Earlier this summer I covered a passel of speaker systems and earphones in this space. For those of you who missed those two columns (shame on you), here's a quick recap replete with links:

  • Rants & Raves # 40 discussed five speaker systems designed primarily for use the iPod: JBL On Tour, DLO iBoom, Altec Lansing inMotion iM3, Bose SoundDock, and Klipsch iFi.
  • Rants & Raves #41 covered five earphones/headphones: Apple's "stock" earphones (the crappy ones that come with iPods), as well as the Apple iPod In-Ear Headphones, Grado SR60, Future Sonics Ears EM3, and Shure E3C Sound Isolating Earphones.

In the ensuing weeks several of you wrote to ask my opinion of two similar products-Cambridge SoundWorks PlayDock MP3 speaker system and Etymotic Research 6i Isolator Earphones. As your obedient servant, I acquired both products and have been testing them ever since.

Here are my findings:

Cambridge SoundWorks PlayDock MP3

The Cambridge SoundWorks PlayDock MP3 speaker system falls somewhere between the $300 Bose SoundDock and the $129 DLO iBoom. Like the Bose system it provides big, rich, stereo sound from a single enclosure; like the iBoom it is portable and can run on batteries or included AC adapter.

It's kind of weird looking, as you can see in Figure 1:

Figure 1: Cambridge SoundWorks PlayDock MP3 speaker system.

The gray matter you see cradling the iPod above is some type of flexible rubber stuff.
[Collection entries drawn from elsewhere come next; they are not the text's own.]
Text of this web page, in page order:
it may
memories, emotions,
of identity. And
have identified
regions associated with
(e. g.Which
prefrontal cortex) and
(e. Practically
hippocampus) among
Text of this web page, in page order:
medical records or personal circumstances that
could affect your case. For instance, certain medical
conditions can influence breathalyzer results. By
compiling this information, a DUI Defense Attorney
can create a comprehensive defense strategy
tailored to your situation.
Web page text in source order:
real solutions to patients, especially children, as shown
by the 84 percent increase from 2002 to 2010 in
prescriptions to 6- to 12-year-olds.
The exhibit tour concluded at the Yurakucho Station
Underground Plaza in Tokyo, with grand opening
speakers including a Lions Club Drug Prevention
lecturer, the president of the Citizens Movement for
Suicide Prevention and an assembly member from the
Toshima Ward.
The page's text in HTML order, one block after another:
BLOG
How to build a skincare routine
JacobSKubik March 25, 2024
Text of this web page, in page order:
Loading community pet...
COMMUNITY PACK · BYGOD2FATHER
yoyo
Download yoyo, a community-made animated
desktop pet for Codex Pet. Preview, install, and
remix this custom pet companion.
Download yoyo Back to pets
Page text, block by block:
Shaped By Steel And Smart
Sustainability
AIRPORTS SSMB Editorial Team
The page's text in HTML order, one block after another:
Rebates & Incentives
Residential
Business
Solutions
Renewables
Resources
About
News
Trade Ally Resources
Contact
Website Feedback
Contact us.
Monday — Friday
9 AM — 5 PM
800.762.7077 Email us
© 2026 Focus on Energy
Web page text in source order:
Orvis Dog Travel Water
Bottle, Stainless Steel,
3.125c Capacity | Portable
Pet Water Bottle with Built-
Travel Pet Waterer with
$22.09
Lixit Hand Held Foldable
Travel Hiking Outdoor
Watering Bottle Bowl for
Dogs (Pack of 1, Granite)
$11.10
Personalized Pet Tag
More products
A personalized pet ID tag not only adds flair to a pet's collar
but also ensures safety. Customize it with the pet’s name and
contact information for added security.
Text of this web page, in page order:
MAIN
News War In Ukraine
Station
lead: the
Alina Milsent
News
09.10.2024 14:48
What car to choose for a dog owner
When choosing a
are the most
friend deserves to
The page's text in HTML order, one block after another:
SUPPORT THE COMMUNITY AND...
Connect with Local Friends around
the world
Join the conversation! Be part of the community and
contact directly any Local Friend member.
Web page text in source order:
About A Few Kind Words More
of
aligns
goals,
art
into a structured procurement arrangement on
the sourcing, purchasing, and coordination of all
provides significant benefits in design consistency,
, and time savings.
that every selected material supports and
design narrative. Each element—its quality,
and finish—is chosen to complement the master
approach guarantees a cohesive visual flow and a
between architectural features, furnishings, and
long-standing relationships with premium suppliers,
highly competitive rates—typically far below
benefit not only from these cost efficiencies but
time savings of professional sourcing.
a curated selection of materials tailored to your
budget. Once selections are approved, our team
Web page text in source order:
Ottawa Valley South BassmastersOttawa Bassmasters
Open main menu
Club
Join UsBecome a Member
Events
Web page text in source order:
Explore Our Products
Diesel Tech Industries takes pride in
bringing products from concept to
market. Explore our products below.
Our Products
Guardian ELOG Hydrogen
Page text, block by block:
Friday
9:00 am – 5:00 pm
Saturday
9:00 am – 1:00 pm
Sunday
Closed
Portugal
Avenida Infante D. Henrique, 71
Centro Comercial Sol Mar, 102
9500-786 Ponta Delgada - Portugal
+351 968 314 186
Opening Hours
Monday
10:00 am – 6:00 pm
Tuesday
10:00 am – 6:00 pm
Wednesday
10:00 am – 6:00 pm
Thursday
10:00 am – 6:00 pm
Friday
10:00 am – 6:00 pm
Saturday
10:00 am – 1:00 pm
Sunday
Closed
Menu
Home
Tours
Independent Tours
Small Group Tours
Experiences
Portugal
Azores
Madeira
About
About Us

The unit comes with several other interchangeable rubber pieces-called cushioned liners by Cambridge-which insure a good fit for an iPod or almost any other MP3 player. These interlocking rubber parts look kind of strange, but seem to do the job.
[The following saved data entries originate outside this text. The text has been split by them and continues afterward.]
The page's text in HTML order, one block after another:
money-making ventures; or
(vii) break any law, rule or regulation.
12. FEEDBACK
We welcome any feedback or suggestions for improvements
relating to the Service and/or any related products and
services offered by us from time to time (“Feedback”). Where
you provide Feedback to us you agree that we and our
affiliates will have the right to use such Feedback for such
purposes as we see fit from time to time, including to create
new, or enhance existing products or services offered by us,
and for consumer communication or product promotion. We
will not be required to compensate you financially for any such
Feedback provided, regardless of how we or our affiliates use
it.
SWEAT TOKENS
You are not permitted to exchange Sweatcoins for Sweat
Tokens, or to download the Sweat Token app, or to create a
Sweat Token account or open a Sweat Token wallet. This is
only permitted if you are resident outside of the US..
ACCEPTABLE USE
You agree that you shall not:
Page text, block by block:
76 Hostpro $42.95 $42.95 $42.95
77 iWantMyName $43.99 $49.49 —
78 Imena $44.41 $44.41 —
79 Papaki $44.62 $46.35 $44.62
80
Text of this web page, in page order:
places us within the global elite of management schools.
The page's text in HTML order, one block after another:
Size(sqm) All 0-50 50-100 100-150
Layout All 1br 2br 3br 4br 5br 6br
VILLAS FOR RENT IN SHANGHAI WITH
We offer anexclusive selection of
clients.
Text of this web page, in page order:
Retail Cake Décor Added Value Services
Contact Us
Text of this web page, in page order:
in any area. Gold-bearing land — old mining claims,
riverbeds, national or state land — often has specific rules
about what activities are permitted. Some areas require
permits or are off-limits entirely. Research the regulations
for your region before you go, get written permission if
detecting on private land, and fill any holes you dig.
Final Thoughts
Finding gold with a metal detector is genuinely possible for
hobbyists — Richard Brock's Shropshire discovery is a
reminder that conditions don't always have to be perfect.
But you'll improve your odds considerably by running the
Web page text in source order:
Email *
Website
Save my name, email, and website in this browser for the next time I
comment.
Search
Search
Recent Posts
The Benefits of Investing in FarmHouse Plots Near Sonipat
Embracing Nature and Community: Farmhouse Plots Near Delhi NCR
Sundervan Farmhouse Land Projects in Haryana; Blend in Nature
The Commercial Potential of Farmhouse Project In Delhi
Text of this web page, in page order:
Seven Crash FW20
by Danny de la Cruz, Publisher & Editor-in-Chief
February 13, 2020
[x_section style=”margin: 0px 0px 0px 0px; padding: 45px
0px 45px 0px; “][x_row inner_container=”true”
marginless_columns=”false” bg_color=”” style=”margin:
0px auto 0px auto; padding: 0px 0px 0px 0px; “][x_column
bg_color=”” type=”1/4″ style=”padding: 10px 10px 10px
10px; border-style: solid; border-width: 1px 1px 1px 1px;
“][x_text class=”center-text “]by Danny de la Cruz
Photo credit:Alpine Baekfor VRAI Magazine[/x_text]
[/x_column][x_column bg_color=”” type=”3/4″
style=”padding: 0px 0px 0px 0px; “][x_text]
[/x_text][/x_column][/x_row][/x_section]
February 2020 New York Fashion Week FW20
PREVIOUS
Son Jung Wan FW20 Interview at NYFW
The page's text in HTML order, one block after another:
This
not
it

Unlike most of the other systems I've tested, PlayDock doesn't include a remote control or even buttons to control your iPod. It offers but four buttons: Louder, Softer, Wide, and Power. The Wide button "increases the stereo panorama" according to Cambridge SoundWorks. I didn't care for the way it sounded and usually left it turned off). And while the lack of a remote control didn't bother me very much because I usually &Mac250;ad the PlayDock MP3 within arm's reach, it may be a deal-breaker for some users.
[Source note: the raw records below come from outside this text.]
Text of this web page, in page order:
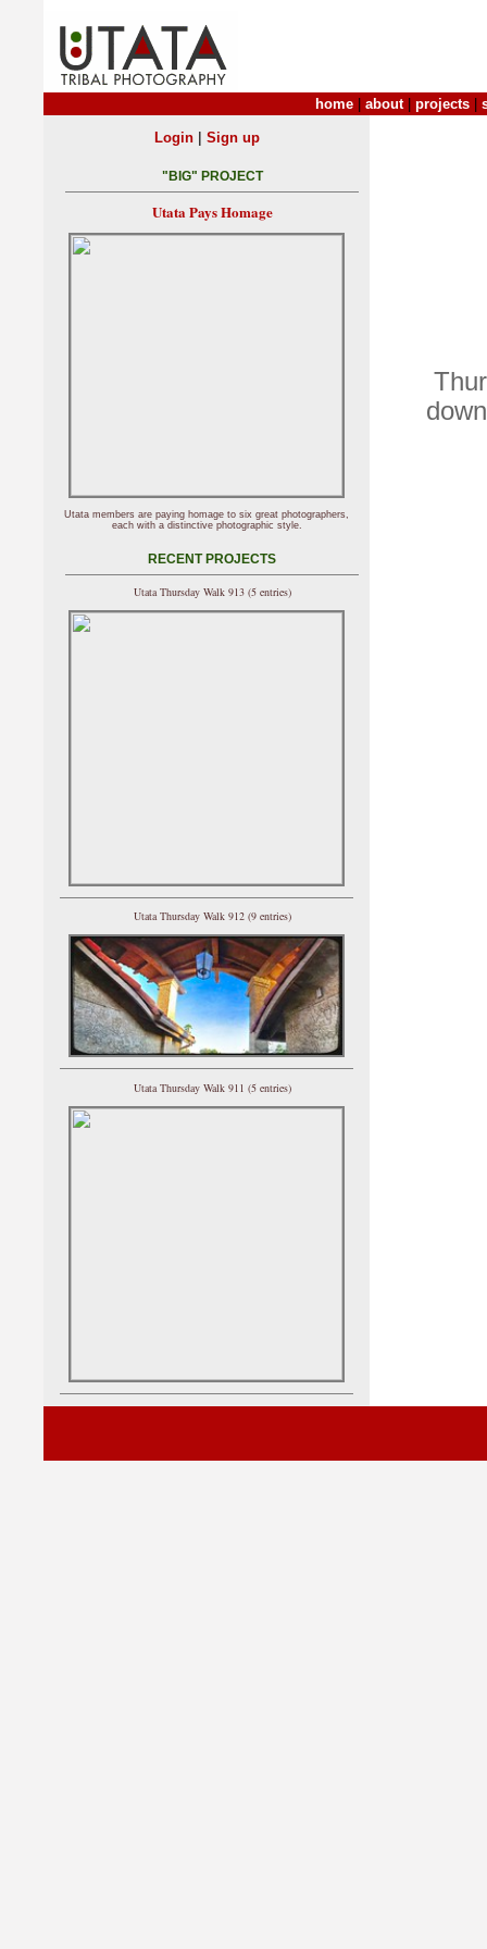
home about| projects
Login| Sign up
"BIG" PROJECT
Utata Pays Homage
Utata members are paying homage to six great photographers,
each with a distinctive photographic style.
RECENT PROJECTS
Utata Thursday Walk 913 (5 entries)
Utata Thursday Walk 912 (9 entries)
Utata Thursday Walk 911 (5 entries)

On the other hand, PlayDock MP3 was the only system I tested that came with a built-in rechargeable battery, and a respectable one at that, offering up to 10 hours of wireless playing time.

Of course when it comes to speakers (or earphones for that matter), it's all about the sound and the PlayDock MP3 doesn't disappoint. With its powered subwoofer and three-speaker design, it sounds bigger and better than you'd expect. Comparing it to other systems, the Bose SoundDock sounded slightly better though the difference wasn't huge, while the DLO iBoom and Altec Lansing inMotion iM3 didn't even come close to the sound quality of PlayDock MP3.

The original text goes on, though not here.